Why Gemfury? Push, build, and install  RubyGems npm packages Python packages Maven artifacts PHP packages Go Modules Debian packages RPM packages NuGet packages

Repository URL to install this package:

Details    
Size: Mime:
# -*- coding: utf-8 -*-
# Copyright 2012 Google Inc. All Rights Reserved.
#
# Licensed under the Apache License, Version 2.0 (the "License");
# you may not use this file except in compliance with the License.
# You may obtain a copy of the License at
#
#     http://www.apache.org/licenses/LICENSE-2.0
#
# Unless required by applicable law or agreed to in writing, software
# distributed under the License is distributed on an "AS IS" BASIS,
# WITHOUT WARRANTIES OR CONDITIONS OF ANY KIND, either express or implied.
# See the License for the specific language governing permissions and
# limitations under the License.
"""Additional help about object versioning."""
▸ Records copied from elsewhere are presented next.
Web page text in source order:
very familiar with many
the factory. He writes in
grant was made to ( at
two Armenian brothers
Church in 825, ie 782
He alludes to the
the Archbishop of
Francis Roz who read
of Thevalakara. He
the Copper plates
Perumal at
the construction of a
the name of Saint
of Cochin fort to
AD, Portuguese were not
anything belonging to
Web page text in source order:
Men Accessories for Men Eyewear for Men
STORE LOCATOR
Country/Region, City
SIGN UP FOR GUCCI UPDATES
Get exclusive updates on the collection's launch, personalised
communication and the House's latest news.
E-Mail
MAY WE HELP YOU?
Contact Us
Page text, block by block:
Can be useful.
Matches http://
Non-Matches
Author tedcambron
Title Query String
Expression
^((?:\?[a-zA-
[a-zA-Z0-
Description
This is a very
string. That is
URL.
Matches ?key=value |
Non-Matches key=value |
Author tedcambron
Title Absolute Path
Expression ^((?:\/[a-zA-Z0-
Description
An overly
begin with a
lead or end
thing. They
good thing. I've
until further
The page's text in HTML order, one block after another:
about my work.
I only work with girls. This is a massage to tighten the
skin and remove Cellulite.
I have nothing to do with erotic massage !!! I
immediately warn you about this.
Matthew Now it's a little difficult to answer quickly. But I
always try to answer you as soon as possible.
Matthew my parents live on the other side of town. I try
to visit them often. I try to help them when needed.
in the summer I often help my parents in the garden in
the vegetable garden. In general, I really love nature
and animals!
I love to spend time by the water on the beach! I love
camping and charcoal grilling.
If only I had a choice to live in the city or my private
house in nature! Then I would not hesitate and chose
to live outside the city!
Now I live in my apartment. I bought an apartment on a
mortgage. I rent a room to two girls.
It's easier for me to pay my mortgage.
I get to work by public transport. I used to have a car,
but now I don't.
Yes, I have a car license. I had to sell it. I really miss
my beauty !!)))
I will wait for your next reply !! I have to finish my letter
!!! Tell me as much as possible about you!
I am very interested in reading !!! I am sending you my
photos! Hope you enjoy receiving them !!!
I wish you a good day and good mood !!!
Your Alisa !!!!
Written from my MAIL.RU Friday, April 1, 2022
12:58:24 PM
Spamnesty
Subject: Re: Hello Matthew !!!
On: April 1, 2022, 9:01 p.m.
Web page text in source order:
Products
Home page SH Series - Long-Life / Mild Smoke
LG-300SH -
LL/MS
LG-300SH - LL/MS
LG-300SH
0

from __future__ import absolute_import
from __future__ import print_function
from __future__ import division
from __future__ import unicode_literals

from gslib.help_provider import HelpProvider

_DETAILED_HELP_TEXT = ("""
<B>OVERVIEW</B>
  Versioning-enabled buckets maintain noncurrent versions of objects, providing
  a way to un-delete data that you accidentally deleted, or to retrieve older
  versions of your data. You can turn versioning on or off for a bucket at any
  time. Turning versioning off leaves existing object versions in place and
  simply causes the bucket to overwrite the live version of the object whenever
  a new version is uploaded.

  Regardless of whether you have enabled versioning on a bucket, every object
  has two associated positive integer fields:

  - the generation, which is updated when the content of an object is
    overwritten.
  - the metageneration, which identifies the metadata generation. It starts
    at 1; is updated every time the metadata (e.g., ACL or Content-Type) for a
    given content generation is updated; and gets reset when the generation
    number changes.

  Of these two integers, only the generation is used when working with versioned
  data. Both generation and metageneration can be used with concurrency control
  (discussed in a later section).

  To work with object versioning in gsutil, you can use a flavor of storage URLs
  that embed the object generation, which we refer to as version-specific URLs.
  For example, the version-less object URL:

    gs://bucket/object

  might have have two versions, with these version-specific URLs:

    gs://bucket/object#1360383693690000
    gs://bucket/object#1360383802725000

  The following sections discuss how to work with versioning and concurrency
  control.


<B>OBJECT VERSIONING</B>
  You can view, enable, and disable object versioning on a bucket using
  the 'versioning get' and 'versioning set' commands. For example:

    gsutil versioning set on gs://bucket

  will enable versioning for the named bucket. See 'gsutil help versioning'
  for additional details.

  To see all object versions in a versioning-enabled bucket along with
  their generation.metageneration information, use gsutil ls -a:

    gsutil ls -a gs://bucket

  You can also specify particular objects for which you want to find the
  version-specific URL(s), or you can use wildcards:

    gsutil ls -a gs://bucket/object1 gs://bucket/images/*.jpg

  The generation values form a monotonically increasing sequence as you create
  additional object versions.  Because of this, the latest object version is
  always the last one listed in the gsutil ls output for a particular object.
  For example, if a bucket contains these three versions of gs://bucket/object:

    gs://bucket/object#1360035307075000
    gs://bucket/object#1360101007329000
    gs://bucket/object#1360102216114000

  then gs://bucket/object#1360102216114000 is the latest version and
  gs://bucket/object#1360035307075000 is the oldest available version.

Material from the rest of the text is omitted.